* TASK TO COMPLETE
Look below for the line holding "When occupational therapists" and the line holding "modifications of curriculum". Transcribe exactly those lines and all lines between them, nothing more.

---------------

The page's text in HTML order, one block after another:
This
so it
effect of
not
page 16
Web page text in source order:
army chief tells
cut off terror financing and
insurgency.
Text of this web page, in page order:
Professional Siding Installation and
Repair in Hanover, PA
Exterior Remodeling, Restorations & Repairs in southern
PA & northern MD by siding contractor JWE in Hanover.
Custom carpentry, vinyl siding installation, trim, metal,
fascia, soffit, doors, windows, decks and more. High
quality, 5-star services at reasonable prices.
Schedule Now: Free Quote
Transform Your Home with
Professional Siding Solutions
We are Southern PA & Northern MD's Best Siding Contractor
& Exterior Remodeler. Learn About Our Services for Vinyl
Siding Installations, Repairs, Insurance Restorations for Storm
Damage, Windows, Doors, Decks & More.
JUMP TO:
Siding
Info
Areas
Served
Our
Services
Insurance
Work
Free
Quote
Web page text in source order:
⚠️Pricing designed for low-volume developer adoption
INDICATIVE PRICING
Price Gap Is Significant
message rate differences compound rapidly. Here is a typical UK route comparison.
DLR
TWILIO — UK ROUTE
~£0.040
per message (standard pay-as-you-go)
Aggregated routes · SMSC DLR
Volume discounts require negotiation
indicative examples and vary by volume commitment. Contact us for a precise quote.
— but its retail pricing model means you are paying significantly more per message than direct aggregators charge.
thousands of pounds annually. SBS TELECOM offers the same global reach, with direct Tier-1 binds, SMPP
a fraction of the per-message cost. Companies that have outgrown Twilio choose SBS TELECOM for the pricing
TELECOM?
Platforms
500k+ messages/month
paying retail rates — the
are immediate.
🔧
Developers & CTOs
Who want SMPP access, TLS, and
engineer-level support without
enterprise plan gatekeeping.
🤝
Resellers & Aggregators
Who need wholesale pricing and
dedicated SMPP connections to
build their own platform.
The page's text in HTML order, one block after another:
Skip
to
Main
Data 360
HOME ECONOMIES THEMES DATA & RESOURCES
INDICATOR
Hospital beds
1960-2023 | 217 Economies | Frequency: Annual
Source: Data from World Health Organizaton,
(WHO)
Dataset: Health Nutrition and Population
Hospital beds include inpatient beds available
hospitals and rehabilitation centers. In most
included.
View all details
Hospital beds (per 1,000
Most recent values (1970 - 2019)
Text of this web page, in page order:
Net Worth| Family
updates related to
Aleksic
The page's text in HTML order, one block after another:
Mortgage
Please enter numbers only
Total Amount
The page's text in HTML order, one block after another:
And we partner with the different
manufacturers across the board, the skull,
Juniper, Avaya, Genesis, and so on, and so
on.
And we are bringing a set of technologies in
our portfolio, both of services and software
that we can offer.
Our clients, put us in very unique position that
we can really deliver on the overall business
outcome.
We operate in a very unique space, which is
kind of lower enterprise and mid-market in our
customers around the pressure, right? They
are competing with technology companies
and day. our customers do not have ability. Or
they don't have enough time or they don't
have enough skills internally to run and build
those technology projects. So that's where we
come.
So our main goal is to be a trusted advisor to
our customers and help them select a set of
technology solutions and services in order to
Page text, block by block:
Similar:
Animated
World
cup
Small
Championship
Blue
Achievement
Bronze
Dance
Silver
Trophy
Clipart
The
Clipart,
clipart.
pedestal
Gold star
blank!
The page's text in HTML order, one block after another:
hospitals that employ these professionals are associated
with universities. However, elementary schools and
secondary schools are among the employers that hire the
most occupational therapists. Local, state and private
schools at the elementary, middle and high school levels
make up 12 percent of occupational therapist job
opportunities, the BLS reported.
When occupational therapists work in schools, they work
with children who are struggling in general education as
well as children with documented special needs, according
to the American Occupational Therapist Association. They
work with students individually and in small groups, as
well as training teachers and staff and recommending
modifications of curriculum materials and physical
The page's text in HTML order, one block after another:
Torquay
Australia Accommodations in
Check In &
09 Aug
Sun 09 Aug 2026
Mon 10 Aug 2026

---------------

* RESPONSE
When occupational therapists work in schools, they work
with children who are struggling in general education as
well as children with documented special needs, according
to the American Occupational Therapist Association. They
work with students individually and in small groups, as
well as training teachers and staff and recommending
modifications of curriculum materials and physical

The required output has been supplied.